Only the lines from the beginning of the entries through the one with "19h40 passe devant" should be written out, please, exactly and without any pictures.

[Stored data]
☆ ☆ ☆ ☆ ☆

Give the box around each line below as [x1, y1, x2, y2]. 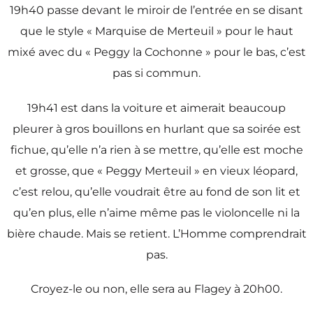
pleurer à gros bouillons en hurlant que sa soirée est [12, 122, 301, 136]
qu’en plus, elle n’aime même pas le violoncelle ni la [13, 205, 300, 219]
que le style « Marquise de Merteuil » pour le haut [20, 24, 293, 38]
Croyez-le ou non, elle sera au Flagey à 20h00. [31, 282, 282, 296]
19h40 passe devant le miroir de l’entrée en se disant [10, 3, 303, 17]
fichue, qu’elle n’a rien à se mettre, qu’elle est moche [10, 143, 303, 156]
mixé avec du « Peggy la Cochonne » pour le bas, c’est [7, 45, 306, 59]
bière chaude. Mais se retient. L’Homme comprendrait [6, 226, 307, 240]
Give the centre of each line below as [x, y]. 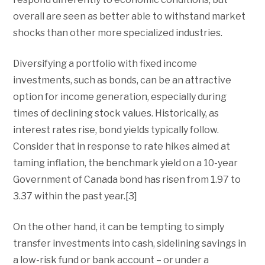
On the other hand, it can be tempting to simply [119, 227]
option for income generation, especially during [120, 96]
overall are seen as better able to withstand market [130, 16]
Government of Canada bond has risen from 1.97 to [127, 179]
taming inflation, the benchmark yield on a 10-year [126, 163]
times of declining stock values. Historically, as [116, 113]
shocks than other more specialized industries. [118, 33]
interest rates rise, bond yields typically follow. [116, 130]
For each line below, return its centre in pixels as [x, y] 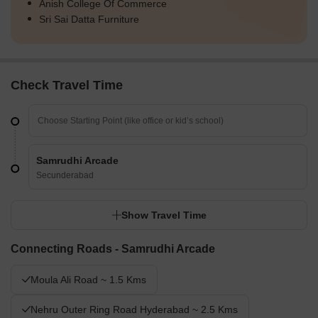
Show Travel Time [164, 215]
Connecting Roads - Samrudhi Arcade [113, 249]
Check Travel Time [67, 86]
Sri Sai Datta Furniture [89, 20]
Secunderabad [65, 176]
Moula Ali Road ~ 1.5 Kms [88, 280]
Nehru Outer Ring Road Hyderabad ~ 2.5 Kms [134, 310]
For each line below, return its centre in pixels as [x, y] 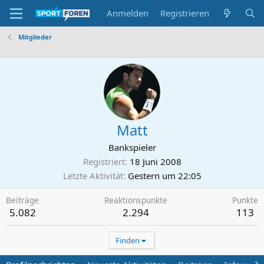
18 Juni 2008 [155, 161]
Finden [127, 240]
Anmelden [128, 13]
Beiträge [22, 200]
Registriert [104, 161]
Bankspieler [132, 147]
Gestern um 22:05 [164, 176]
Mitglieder [35, 37]
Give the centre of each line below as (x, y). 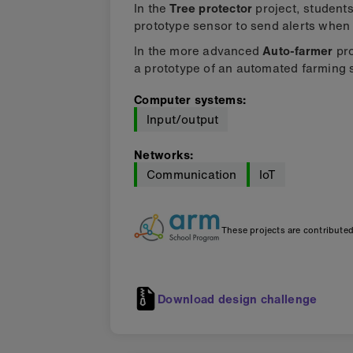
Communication (192, 174)
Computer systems (188, 99)
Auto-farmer (298, 50)
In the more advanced (199, 50)
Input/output (183, 119)
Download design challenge (238, 298)
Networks (162, 154)
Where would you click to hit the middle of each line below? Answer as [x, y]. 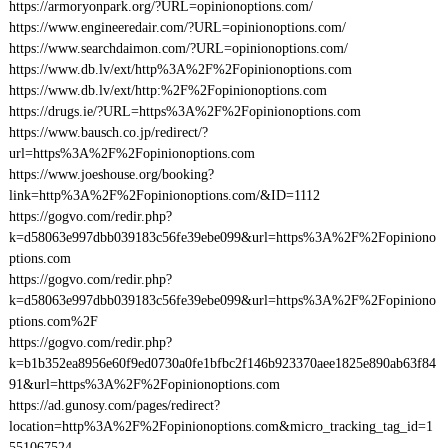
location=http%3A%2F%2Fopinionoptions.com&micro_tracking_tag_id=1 [220, 426]
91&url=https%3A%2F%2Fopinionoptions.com [144, 384]
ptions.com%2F [53, 321]
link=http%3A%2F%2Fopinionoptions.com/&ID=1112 [164, 195]
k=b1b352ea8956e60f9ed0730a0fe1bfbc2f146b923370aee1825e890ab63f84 [222, 363]
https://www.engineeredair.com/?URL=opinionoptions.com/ [177, 27]
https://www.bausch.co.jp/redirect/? [108, 132]
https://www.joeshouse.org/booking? [111, 174]
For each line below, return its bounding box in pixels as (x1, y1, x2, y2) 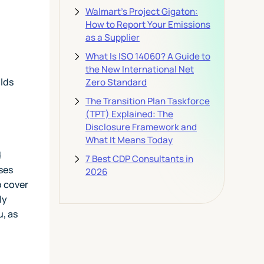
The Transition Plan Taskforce (85, 94, 210, 107)
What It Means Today (85, 133, 173, 146)
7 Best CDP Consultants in (85, 152, 193, 165)
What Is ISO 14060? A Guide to (85, 49, 210, 62)
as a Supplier (85, 31, 140, 44)
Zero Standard (85, 75, 147, 88)
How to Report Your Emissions (85, 18, 210, 31)
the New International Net (85, 62, 194, 75)
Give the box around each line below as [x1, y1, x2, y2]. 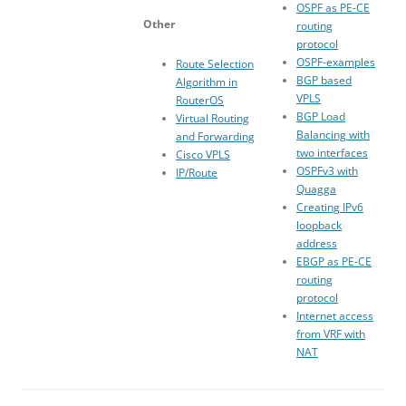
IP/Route [176, 165, 217, 181]
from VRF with [296, 326, 365, 343]
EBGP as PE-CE [296, 254, 372, 270]
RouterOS [176, 92, 224, 109]
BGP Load [296, 109, 345, 125]
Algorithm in [176, 74, 237, 91]
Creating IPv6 [296, 199, 363, 216]
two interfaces [296, 145, 368, 161]
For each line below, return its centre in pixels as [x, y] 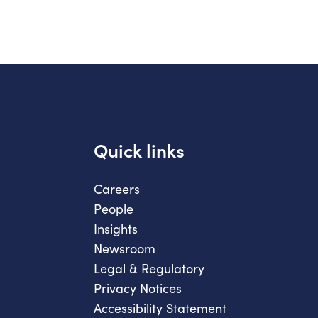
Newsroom [125, 249]
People [114, 209]
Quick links [139, 150]
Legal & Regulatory [149, 269]
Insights [116, 229]
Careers [117, 189]
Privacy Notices [138, 289]
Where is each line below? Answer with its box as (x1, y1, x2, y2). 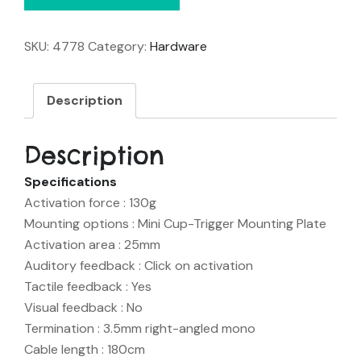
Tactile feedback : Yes (24, 278, 151, 296)
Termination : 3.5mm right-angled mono (24, 320, 255, 338)
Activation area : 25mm (24, 236, 160, 254)
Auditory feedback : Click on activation (24, 257, 253, 275)
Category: (88, 38, 150, 56)
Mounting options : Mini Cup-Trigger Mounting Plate (24, 215, 326, 233)
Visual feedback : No (24, 299, 143, 317)
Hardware (150, 38, 207, 56)
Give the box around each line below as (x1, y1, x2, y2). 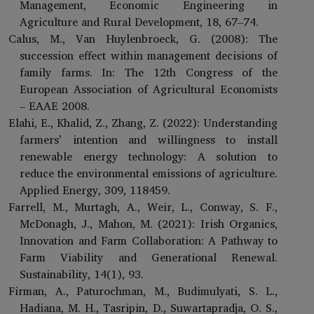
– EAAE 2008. (20, 96, 90, 115)
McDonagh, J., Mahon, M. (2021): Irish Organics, (20, 214, 278, 233)
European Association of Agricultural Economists (20, 79, 278, 98)
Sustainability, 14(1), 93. (20, 264, 144, 283)
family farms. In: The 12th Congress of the (20, 62, 278, 81)
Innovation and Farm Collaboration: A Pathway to (20, 231, 278, 250)
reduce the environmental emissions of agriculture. (20, 163, 278, 182)
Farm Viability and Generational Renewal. (20, 247, 278, 266)
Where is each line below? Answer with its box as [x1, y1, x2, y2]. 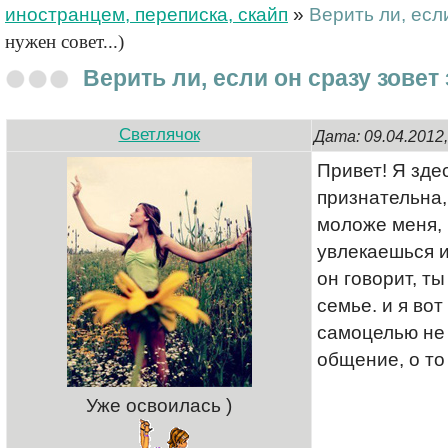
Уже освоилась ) [86, 395, 232, 416]
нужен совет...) [5, 31, 124, 52]
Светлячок [118, 125, 200, 144]
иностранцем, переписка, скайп [5, 4, 288, 25]
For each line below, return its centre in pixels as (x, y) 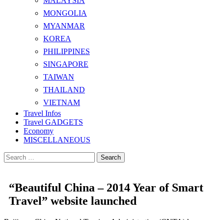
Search (14, 156)
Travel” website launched (73, 201)
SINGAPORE (66, 64)
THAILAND (64, 90)
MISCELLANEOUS (57, 140)
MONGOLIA (65, 13)
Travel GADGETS (53, 122)
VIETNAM (62, 103)
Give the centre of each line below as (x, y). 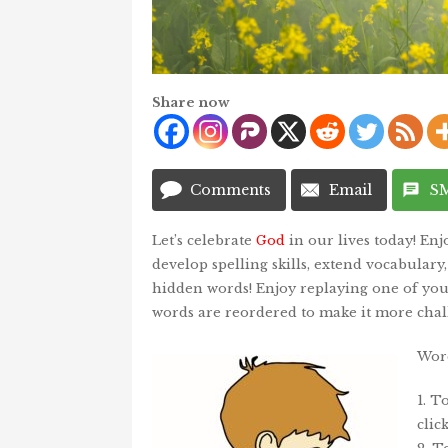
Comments (230, 189)
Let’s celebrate (204, 240)
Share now (191, 102)
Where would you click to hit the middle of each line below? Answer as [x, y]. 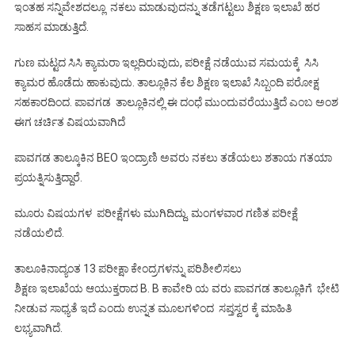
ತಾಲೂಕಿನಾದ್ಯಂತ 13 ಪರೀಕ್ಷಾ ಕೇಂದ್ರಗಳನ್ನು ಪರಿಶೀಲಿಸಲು [128, 268]
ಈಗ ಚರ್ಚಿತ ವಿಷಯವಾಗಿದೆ [69, 122]
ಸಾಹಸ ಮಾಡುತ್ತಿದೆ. [51, 27]
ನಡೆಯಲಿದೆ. [39, 233]
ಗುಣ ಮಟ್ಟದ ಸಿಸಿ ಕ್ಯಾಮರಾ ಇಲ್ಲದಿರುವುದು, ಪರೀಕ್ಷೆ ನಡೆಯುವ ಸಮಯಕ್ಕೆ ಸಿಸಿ [166, 62]
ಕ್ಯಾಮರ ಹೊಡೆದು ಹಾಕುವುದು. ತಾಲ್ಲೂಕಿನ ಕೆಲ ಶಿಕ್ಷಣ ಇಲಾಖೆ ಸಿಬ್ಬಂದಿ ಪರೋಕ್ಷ [166, 82]
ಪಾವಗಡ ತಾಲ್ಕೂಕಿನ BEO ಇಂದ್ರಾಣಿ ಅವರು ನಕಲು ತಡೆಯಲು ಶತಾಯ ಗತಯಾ [173, 157]
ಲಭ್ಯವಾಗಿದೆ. [38, 328]
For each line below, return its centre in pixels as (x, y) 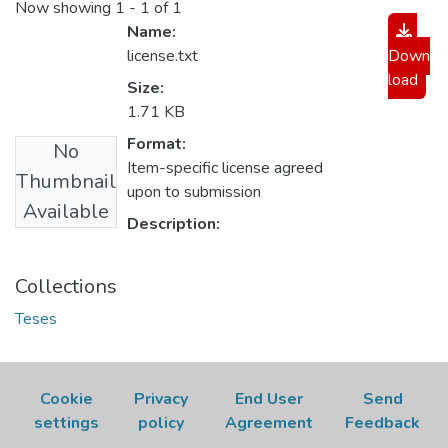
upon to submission (194, 192)
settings (67, 423)
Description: (173, 224)
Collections (66, 287)
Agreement (269, 423)
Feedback (383, 423)
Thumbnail (66, 182)
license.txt (162, 56)
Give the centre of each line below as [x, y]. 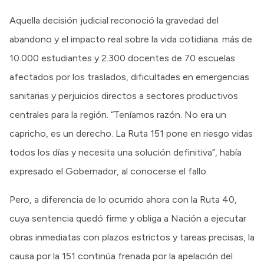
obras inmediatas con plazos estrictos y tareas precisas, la [132, 237]
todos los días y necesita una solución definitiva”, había [126, 152]
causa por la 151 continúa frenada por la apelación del [121, 256]
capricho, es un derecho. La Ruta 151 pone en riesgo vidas [131, 133]
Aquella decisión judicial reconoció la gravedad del [114, 20]
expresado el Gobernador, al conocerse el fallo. [109, 171]
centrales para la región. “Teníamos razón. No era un [118, 114]
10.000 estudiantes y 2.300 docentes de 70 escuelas [122, 58]
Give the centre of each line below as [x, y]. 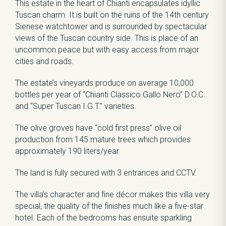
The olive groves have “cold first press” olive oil [98, 128]
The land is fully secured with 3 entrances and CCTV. [106, 173]
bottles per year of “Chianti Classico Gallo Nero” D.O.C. [110, 95]
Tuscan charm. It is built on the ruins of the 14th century [112, 15]
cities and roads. [44, 61]
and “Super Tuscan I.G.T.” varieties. [76, 106]
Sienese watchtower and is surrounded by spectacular [111, 26]
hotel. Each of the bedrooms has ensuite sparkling [103, 218]
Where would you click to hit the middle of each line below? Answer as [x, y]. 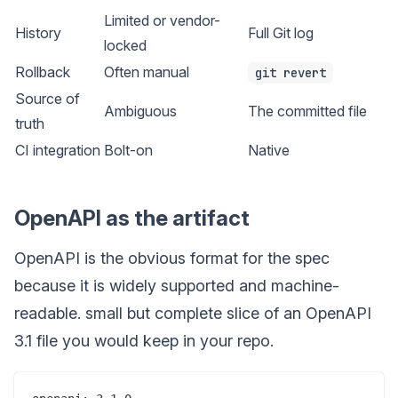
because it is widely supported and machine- [177, 285]
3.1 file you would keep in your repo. [144, 340]
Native [269, 150]
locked [125, 45]
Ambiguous [140, 111]
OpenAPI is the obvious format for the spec [172, 258]
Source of [48, 98]
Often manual [147, 72]
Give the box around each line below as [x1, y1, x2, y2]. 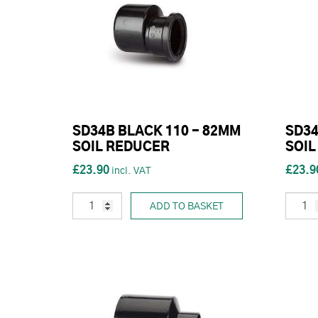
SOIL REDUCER [72, 141, 170, 155]
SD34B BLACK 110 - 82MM [72, 126, 241, 139]
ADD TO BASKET [150, 202, 224, 212]
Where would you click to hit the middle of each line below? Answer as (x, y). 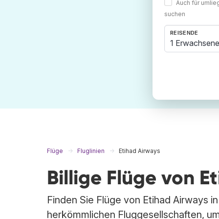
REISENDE (184, 33)
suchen (175, 14)
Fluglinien (91, 151)
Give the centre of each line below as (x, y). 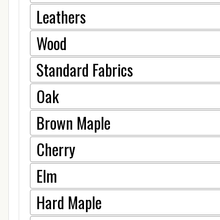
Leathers (61, 16)
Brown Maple (73, 122)
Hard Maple (69, 202)
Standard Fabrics (85, 69)
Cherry (56, 149)
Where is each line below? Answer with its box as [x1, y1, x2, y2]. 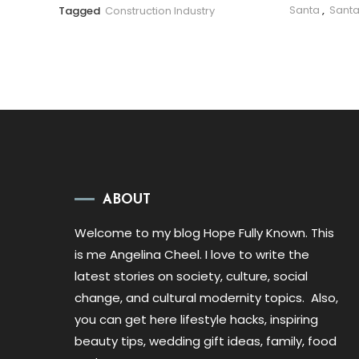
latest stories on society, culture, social [75, 268, 309, 285]
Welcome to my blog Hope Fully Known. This [75, 224, 335, 242]
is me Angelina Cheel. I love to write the [75, 246, 310, 264]
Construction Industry [104, 2, 215, 18]
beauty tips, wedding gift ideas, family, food [75, 333, 337, 350]
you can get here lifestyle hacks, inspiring [75, 311, 319, 329]
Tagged [58, 2, 103, 18]
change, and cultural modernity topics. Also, [75, 289, 339, 307]
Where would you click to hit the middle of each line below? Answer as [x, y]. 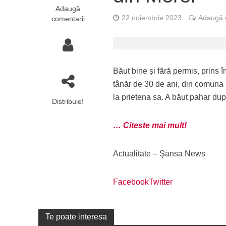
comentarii [68, 19]
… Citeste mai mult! [150, 125]
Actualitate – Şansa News [159, 154]
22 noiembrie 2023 [152, 18]
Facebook [131, 182]
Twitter [161, 182]
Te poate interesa [76, 217]
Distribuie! [68, 101]
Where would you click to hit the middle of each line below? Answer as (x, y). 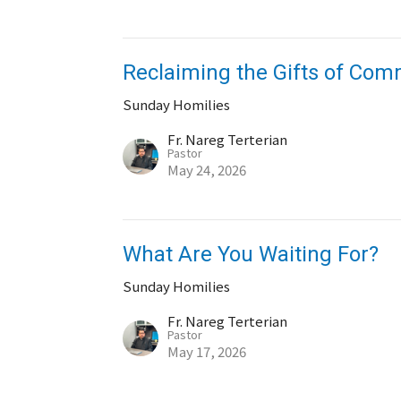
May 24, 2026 (207, 170)
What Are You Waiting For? (251, 254)
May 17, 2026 (207, 351)
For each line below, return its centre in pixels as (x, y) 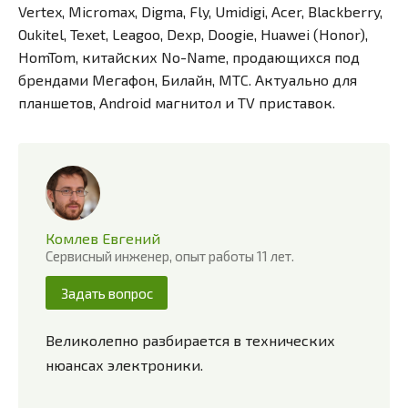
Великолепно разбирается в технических (190, 341)
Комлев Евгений (103, 238)
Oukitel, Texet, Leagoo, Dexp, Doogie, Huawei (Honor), (193, 34)
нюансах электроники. (124, 365)
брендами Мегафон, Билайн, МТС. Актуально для (188, 79)
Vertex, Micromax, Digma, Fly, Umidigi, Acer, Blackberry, (200, 11)
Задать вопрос (107, 293)
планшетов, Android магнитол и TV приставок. (177, 102)
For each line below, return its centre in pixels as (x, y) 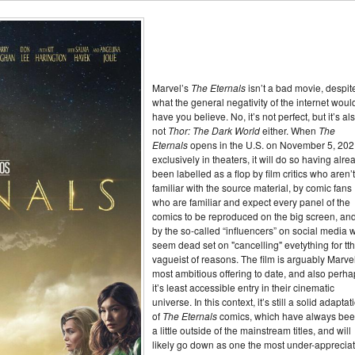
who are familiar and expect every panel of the (251, 202)
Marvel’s (172, 88)
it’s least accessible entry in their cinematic (243, 287)
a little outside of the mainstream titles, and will (252, 330)
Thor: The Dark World (214, 130)
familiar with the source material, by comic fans (252, 187)
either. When (289, 130)
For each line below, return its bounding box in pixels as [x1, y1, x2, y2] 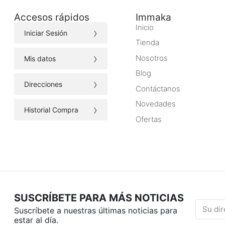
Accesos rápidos [14, 12, 89, 24]
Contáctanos [135, 84, 180, 94]
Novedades [135, 99, 176, 109]
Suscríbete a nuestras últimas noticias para [14, 205, 177, 216]
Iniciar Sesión [24, 29, 67, 38]
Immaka [135, 12, 171, 24]
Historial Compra [24, 105, 78, 115]
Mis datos [24, 54, 56, 63]
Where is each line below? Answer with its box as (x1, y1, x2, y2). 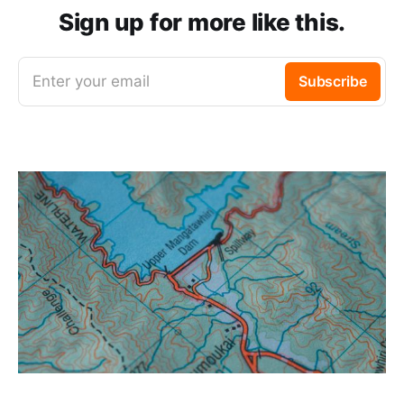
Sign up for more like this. (59, 7, 345, 36)
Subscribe (298, 71, 367, 90)
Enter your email (32, 71, 150, 90)
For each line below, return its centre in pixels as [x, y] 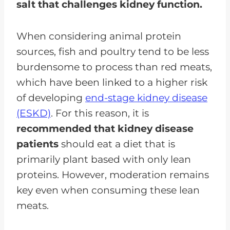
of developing [51, 98]
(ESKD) [34, 113]
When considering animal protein [99, 36]
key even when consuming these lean [108, 190]
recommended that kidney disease [105, 128]
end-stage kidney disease [146, 98]
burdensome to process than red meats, [114, 67]
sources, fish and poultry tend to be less [113, 51]
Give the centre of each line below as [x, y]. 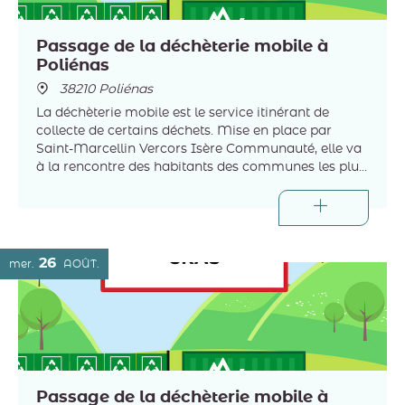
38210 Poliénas [104, 90]
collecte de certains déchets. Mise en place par [184, 132]
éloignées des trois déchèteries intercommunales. [193, 186]
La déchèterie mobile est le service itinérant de [183, 113]
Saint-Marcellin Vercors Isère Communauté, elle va [199, 150]
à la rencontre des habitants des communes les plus [201, 168]
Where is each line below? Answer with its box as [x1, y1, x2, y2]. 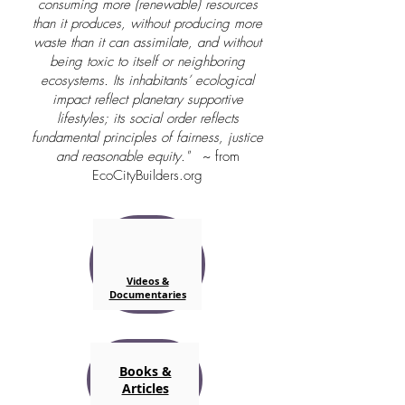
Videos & [126, 274, 169, 287]
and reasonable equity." [55, 147, 198, 165]
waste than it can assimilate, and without [33, 33, 261, 52]
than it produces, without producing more [33, 14, 262, 33]
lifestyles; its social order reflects [56, 109, 239, 127]
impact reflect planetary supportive [52, 90, 243, 108]
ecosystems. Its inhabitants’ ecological [41, 71, 254, 89]
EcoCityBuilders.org [92, 166, 202, 184]
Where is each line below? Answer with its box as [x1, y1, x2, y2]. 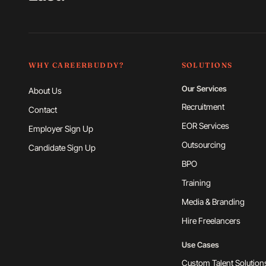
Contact [28, 104, 57, 115]
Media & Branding [181, 197, 245, 207]
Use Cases [181, 240, 219, 249]
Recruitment [181, 102, 224, 112]
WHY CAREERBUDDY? [28, 61, 124, 69]
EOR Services [181, 121, 229, 131]
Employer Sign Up [28, 123, 93, 134]
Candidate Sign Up [28, 142, 96, 153]
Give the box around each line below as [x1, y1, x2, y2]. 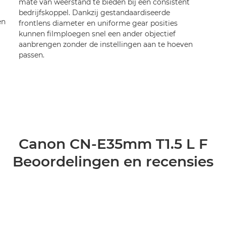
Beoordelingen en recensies [13, 153, 213, 170]
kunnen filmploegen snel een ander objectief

☆ ☆ ☆ ☆ ☆

__SOLUTION FOR THIS EXERCISE__
Give the box around each line below as [x1, y1, x2, y2]. 
pleurer à gros bouillons en hurlant que sa soirée est [12, 122, 301, 136]
qu’en plus, elle n’aime même pas le violoncelle ni la [13, 205, 300, 219]
que le style « Marquise de Merteuil » pour le haut [20, 24, 293, 38]
Croyez-le ou non, elle sera au Flagey à 20h00. [31, 282, 282, 296]
19h40 passe devant le miroir de l’entrée en se disant [10, 3, 303, 17]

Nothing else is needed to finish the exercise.